Replacing Stevens
President Obama said the abortion issue would not be a 'litmus test' for choosing his nominee
WASHINGTON-President Obama held a meeting with top senators from both parties at the White House Wednesday to discuss his options for replacing retiring Supreme Court Justice John Paul Stevens. The president said he expects to announce his pick before the end of May, but indicated that he hopes to announce someone sooner.
"Those are going to be some tough shoes to fill," the president said of the 90-year-old justice, the preeminent member of the court's liberal bloc. Oliver Wendell Holmes, who sat on the court in the early part of the 20th century, is the only other justice to have served until age 90.

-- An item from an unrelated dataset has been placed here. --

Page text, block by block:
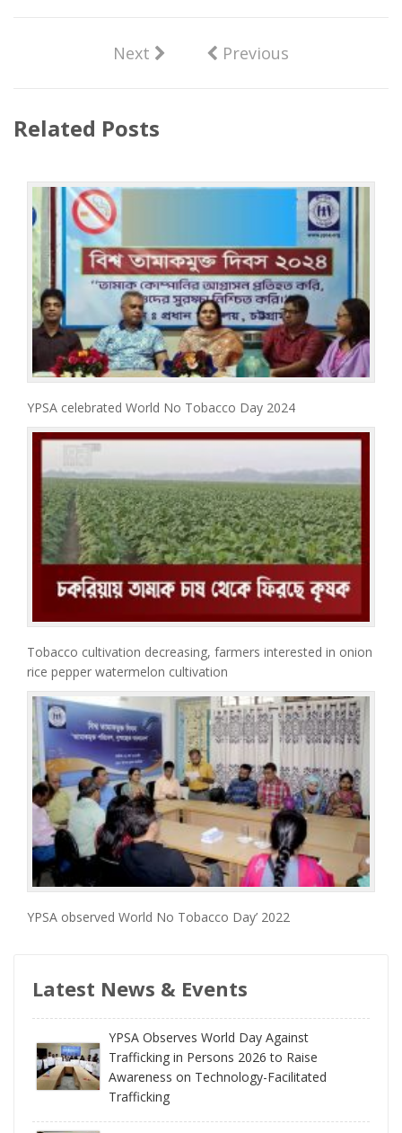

Obama wants to name someone quickly so the Senate can confirm him or her before it goes into August recess. The new justice also will need time to prepare for the slate of cases coming in the court's next term, which begins in October.
Senate party leaders Harry Reid (D-Nev.) and Mitch McConnell (R-Ky.), joined by top senators from the Senate Judiciary Committee Pat Leahy (D-Vt.) and Jeff Sessions (R-Ala.), put their heads together in a private meeting with the president, as they did when Obama was considering nominating Justice Sonia Sotomayor at about the same time last year.
"I will suggest that he pick someone who approaches every case with an open mind and a commitment to fairness," Leahy said in a statement before the meeting. "Someone like Justice John Paul Stevens."
A reporter asked the president before the meeting if he would nominate someone who "did not support a woman's right to choose." Obama said that issue has never been a "litmus test" for him with Supreme Court nominees.
"I am somebody who believes that women should have the ability to make often very difficult decisions about their own bodies and issues of reproduction," he said. "Obviously this has been a hugely contentious issue in our country for a very long time. But I will say that I want somebody who is going to be interpreting our Constitution in a way that takes into account individual rights, and that includes women's rights."
The president has already begun interviewing potential nominees. The White House has unofficially floated some names, but some candidates are being given more credence in the press than others. U.S. Solicitor General Elena Kagan, who represents the United States in the Supreme Court, appears to be the front-runner for the post. Merrick Garland, an appeals court judge in Washington, D.C., is considered one of the more moderate candidates for the job. Two other appeals court judges are also in the running: Sidney Thomas, from Montana, and Diane Wood, from Chicago. Leah Ward Sears, former chief justice on the Georgia Supreme Court, has also been mentioned. If nominated and confirmed, she would be the first African-American woman to serve on the high court.